【发布时间】:2019-05-16 16:15:43
【问题描述】:
我在 Postgres 9.4.5 中有一个大的时间戳表:
CREATE TABLE vessel_position (
posid serial NOT NULL,
mmsi integer NOT NULL,
"timestamp" timestamp with time zone,
the_geom geometry(PointZ,4326),
CONSTRAINT "PK_posid_mmsi" PRIMARY KEY (posid, mmsi)
);
附加索引:
CREATE INDEX vessel_position_timestamp_idx ON vessel_position ("timestamp");
我想提取时间戳在前一行之后至少 x 分钟的每一行。我使用LAG() 尝试了一些不同的SELECT 语句,这些语句都有效,但没有给我我需要的确切结果。下面的函数给了我我需要的东西,但我觉得它可以更快:
CREATE OR REPLACE FUNCTION _getVesslTrackWithInterval(mmsi integer, startTime character varying (25) ,endTime character varying (25), interval_min integer)
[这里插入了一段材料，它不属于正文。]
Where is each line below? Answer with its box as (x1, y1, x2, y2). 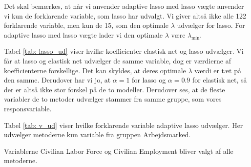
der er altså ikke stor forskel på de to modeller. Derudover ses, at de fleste (4, 84, 225, 94)
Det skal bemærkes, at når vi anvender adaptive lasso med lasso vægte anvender (4, 1, 244, 11)
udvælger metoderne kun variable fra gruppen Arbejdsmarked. (4, 129, 191, 140)
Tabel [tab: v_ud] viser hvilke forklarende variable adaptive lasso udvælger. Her (4, 120, 243, 130)
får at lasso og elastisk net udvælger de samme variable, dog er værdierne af (4, 55, 231, 65)
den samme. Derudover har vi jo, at (4, 75, 111, 85)
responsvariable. (4, 103, 52, 113)
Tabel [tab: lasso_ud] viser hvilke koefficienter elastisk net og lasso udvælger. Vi (4, 46, 244, 56)
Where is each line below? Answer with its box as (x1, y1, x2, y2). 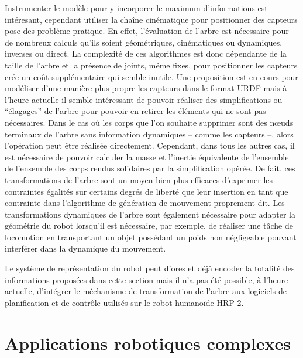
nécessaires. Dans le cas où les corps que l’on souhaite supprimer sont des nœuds (5, 116, 294, 128)
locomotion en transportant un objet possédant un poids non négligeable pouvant (5, 230, 297, 243)
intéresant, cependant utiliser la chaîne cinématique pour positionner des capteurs (5, 13, 298, 25)
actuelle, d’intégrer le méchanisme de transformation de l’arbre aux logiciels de (5, 285, 287, 297)
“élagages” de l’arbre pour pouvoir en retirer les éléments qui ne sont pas (5, 105, 266, 117)
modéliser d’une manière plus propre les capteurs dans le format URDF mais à (5, 82, 287, 94)
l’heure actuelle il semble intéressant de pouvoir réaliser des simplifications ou (5, 93, 283, 105)
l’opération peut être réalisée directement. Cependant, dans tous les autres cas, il (5, 139, 295, 152)
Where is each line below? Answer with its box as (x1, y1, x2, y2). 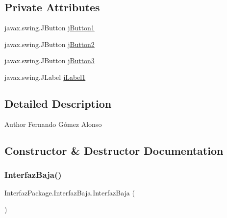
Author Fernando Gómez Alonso (4, 119, 102, 129)
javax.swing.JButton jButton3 (4, 55, 95, 66)
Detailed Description (4, 96, 112, 111)
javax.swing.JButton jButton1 (4, 23, 95, 33)
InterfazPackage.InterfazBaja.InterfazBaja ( (4, 188, 135, 198)
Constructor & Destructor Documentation (4, 143, 224, 158)
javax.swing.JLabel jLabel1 (4, 72, 86, 82)
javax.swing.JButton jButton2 (4, 39, 95, 49)
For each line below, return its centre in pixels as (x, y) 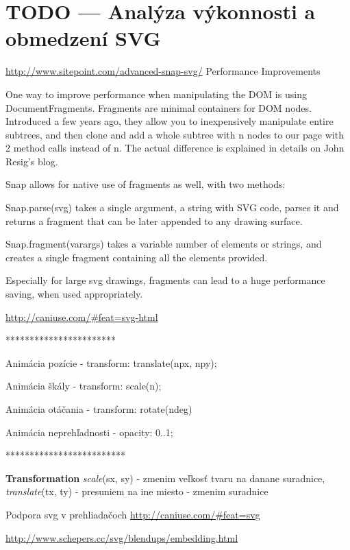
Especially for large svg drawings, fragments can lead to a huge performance (165, 280)
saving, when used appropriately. (74, 294)
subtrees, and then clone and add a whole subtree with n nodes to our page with (175, 134)
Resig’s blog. (32, 161)
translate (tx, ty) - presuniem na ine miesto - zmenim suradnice (137, 491)
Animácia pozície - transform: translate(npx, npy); (111, 362)
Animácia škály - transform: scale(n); (84, 386)
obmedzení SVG (83, 38)

RETURNS SETOF vessel_position AS
$func$
DECLARE
count integer DEFAULT 0;
posids varchar DEFAULT '';
tbl CURSOR FOR
SELECT
posID
,EXTRACT(EPOCH FROM (timestamp - lag(timestamp) OVER (ORDER BY posid asc)))::int as diff
FROM vessel_position vp WHERE vp.mmsi = $1 AND vp.timestamp BETWEEN $2::timestamp AND $3::timestamp;
BEGIN
FOR row IN tbl
LOOP
count := coalesce(row.diff,0) + count;
IF count >= $4*60 OR count = 0 THEN
posids:= posids || row.posid || ',';
count:= 0;
END IF;
END LOOP;
RETURN QUERY EXECUTE 'SELECT * from vessel_position where posid in (' || TRIM(TRAILING ',' FROM posids) || ')';
END
$func$ LANGUAGE plpgsql;
我不禁想到将所有posids 作为一个字符串,然后在最后再次选择它们会减慢速度。
在IF 语句中,我已经可以访问我想要保留的每一行,因此可以将它们存储在临时表中,然后在循环结束时返回临时表。
可以优化此功能 - 特别是提高性能吗?
【问题讨论】:
-
About the outdated Postgres version 9.4.5:
We always recommend that all users run the latest available minor release for whatever major version is in use.
标签: sql postgresql plpgsql window-functions gaps-and-islands